The Replicator Engine operates in two modes:

  • As a single purpose version of the Apply Engine designed for pure replication of captured Relational source data to selected target Datastores. The objective is to provide a Utility like Replication solution requiring minimal configuration and eliminating, to the extent possible, all maintenance by supporting what we refer to as Schema Evolution. In the case of Db2 zOS ONLY, changes to Db2 schemas will automatically generate altered JSON schemas for Kafka and when using AVRO, automatically update to the Confluent Schema Repository and the AVRO formatted Kafka topic payload. The Replicator Engine performs no unnecessary data transformations and provides no ability to inject Business Rules to affect the data written to the target. There are limited options providing global control of Kafka topic header information.
  • As a Distributor for data captured by either the IMS TM Exit or IMS Log Capture agent. In this mode the IMS CDC data is written as special purpose Kafka Topics containing CDCRAW data partitioned by the full or partial Key of the Root segments. The partitioning of the Kafka targets provides for subsequent parallel processing of the CDCRAW data by Apply Engines configured as Kafka Consumers.

The following steps should be followed to configure the RDBMS Replicator Engine for JSON or AVRO formatted Kafka topics.

  1. Determine requirements

    Identify the type of the target datastore, JSON or AVRO formatted Kafka topics.
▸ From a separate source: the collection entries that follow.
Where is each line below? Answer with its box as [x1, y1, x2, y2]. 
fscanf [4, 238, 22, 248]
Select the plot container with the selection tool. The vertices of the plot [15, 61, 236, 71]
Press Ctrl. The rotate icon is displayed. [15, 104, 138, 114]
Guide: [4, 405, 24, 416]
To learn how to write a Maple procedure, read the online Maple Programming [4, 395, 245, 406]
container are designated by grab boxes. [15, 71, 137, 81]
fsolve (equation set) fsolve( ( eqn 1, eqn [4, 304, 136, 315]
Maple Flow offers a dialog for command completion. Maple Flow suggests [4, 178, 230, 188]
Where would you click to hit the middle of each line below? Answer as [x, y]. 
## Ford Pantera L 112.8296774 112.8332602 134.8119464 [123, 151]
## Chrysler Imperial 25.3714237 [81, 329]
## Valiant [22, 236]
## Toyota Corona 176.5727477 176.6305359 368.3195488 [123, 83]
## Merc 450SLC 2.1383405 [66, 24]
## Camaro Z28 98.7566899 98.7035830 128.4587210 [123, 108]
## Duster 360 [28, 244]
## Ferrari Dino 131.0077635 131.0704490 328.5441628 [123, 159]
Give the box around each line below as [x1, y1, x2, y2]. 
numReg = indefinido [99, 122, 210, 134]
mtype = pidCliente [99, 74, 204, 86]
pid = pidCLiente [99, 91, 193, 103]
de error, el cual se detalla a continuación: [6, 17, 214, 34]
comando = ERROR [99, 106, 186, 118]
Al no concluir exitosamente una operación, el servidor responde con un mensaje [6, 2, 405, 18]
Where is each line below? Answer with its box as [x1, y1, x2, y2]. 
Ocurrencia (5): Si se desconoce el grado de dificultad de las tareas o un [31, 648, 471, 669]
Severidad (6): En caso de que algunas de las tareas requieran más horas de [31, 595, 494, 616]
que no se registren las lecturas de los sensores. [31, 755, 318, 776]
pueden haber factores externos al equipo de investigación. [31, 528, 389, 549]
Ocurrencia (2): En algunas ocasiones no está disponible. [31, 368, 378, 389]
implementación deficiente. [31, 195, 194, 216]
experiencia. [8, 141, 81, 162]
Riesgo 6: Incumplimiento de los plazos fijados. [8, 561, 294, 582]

  2. Prepare Replicator Engine Environment

    The Replicator Engine runs on linux and preparation requires only installation of Connect CDC SQData and other components required by the target datastore. A Kafka target for example requires the Open Source librdkafka C language API and the libcurl API if a Confluent Schema Repository is to be used, in addition to Kafka cluster access and the optional Confluent Repository. Like all Engine side processing, the Replicator will also utilize your existing native TCP/IP network to receive publishing data captured on another platform. Factors including performance requirements and network latency should be considered when selecting the location of the system on which the Replicator Engine will execute.

  3. Configure Engine Controller Daemon

    The Engine Controller Daemon is the same program, SQDaemon, as the Capture Controller Daemon but provides local and remote management and control of Engine, Utility and other User agents on the platform where they execute. Precisely recommends using an Engine Controller Daemon to simplify operation including the optional automatic Start of Engine agents following platform restart.
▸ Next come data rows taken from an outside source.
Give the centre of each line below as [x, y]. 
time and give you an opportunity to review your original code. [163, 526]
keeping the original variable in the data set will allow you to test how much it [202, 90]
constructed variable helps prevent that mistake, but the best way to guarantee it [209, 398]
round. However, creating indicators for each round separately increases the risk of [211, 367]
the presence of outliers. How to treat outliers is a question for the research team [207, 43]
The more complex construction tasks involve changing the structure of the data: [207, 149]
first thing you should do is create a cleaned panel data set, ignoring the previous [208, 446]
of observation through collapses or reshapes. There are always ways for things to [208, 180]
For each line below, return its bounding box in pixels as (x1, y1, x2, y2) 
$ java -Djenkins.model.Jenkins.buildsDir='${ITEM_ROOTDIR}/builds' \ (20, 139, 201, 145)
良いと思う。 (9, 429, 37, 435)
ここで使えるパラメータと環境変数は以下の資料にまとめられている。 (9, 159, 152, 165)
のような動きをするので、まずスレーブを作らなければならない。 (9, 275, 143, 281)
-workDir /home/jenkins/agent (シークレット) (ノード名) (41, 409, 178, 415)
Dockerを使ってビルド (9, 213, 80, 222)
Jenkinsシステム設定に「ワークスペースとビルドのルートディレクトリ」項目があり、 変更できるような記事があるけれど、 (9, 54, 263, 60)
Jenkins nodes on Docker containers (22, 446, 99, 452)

  4. Create Replicator Engine Configuration Script

    The Replicator Engine uses a very simple configuration script with very few options and no data transformation logic. See the Replicator Engine Reference for details.

  5. End-to-end Component Verification

    Confirm successful Change Data Capture through target datastore content validation.

Notes:

  • See Db2/z Straight Replication for an sample Apply engine script and the Apply and Replicator Engine References for a full explanation of the capabilities provided by both types of Engine.
  • See Add Engine Controller Daemon for an example of the configuration.